Algorithms.uniqued() is not ergonomic

phoneyDev · October 25, 2021, 7:08pm

I decided today to add the Algorithms package to my current project with the intention of replacing all the usages of list = Array(Set(list)) with list = list.uniqued(). I was surprised to find that that code doesn't compile. Other examples like this also don't work:

        var animals = ["dog", "pig", "cat", "ox", "dog", "cat"]
        animals = animals.uniqued() // Cannot assign value of type 'UniquedSequence<[String], String>' to type '[String]'
        animals = Array(animals.uniqued()) // Works

The problem is that uniqued() looks like this

public func uniqued() -> UniquedSequence<Self, Element> {

and not like I would have expected it to:

public func uniqued() -> [Element] {

Curiously, uniqued(on:) is declared like I would expect:

public func uniqued<Subject: Hashable>(
  on projection: (Element) throws -> Subject
) rethrows -> [Element] {

Related methods like map, filter, sorted etc. all return [Element]. I understand that I can get what I want by casting to Array(list.uniqued()) but that doesn't seem very ergonomic to me. I could just stick with Array(Set(list)). I could write my own uniqued() as I have on other projects but that doesn't seem like the right solution either.
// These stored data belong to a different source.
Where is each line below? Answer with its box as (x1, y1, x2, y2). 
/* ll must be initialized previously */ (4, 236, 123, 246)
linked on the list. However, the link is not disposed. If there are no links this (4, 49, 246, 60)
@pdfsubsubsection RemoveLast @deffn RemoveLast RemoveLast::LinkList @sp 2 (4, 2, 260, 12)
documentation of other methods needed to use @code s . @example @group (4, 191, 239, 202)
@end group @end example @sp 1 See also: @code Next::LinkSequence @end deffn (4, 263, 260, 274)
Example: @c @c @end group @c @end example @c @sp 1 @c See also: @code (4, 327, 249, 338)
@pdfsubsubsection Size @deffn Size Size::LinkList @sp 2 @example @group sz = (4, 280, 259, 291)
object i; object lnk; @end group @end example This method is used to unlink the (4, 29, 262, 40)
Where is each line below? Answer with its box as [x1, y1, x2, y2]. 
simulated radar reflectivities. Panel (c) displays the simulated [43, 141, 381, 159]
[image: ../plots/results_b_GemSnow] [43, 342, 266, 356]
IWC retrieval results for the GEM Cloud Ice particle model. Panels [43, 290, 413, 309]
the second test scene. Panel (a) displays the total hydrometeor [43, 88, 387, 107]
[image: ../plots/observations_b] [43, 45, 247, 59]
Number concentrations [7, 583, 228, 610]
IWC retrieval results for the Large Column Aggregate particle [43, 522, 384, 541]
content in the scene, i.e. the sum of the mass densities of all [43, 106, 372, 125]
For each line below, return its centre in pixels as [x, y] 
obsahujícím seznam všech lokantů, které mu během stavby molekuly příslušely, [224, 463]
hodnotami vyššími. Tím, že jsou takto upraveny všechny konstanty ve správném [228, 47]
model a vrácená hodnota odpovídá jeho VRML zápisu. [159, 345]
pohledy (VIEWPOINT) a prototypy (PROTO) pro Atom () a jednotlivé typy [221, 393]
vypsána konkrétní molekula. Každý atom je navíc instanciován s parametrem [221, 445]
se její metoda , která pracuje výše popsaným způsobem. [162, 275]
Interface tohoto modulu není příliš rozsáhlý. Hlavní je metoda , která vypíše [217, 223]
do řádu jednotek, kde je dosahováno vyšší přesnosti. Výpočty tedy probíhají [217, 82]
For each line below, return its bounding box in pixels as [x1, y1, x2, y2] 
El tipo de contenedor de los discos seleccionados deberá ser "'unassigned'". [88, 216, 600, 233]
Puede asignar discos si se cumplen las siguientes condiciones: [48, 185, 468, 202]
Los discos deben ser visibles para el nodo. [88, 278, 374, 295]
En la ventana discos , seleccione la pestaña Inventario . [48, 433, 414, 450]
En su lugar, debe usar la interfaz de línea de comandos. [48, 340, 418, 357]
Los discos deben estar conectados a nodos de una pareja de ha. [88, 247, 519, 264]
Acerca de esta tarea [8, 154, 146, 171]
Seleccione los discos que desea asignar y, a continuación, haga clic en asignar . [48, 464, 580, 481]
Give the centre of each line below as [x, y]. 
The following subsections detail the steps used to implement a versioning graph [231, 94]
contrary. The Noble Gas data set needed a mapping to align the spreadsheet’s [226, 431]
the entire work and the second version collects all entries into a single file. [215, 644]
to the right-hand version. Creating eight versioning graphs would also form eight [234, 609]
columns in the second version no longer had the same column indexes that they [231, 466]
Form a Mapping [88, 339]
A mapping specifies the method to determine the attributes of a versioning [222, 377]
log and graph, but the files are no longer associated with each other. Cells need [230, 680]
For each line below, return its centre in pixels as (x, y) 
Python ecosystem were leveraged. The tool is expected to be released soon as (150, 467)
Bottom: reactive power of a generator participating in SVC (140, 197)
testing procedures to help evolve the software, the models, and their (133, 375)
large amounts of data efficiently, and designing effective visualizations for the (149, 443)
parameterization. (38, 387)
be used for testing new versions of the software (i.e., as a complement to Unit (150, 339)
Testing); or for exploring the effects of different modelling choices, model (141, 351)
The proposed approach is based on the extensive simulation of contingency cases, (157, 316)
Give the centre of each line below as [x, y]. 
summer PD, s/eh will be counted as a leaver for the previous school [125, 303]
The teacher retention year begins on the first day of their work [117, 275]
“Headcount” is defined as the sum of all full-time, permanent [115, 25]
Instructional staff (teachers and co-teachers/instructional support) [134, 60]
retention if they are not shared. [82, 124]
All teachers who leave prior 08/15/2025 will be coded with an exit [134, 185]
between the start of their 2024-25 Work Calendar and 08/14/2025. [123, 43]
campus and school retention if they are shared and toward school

What are other people doing about this?

1-877-547-7272 · October 26, 2021, 12:11am

UniquedSequence is an example of a “lazy adapter” — it conforms to the Sequence protocol, but it isn’t an Array. Instead, it computes its results lazily. This means that if you use another lazy adapter, then your program can avoid allocating intermediate storage. Methods like reversed(), enumerated(), and joined() also work this way.

To learn how to handle lazy adapters, I’d recommend watching the following video:

hisekaldma · October 26, 2021, 7:34am

This is most likely hiding a bug. Set is unordered, so Array(Set(list)) will scramble whatever order list had.

If you want to preserve the original order, use Array(list.uniqued()) or write your own order-preserving uniqued().

If you don’t care about preserving the original order, either keep it as a Set to express that it’s unordered, or use Set(list).sorted(by:) and sort it in a way that makes sense.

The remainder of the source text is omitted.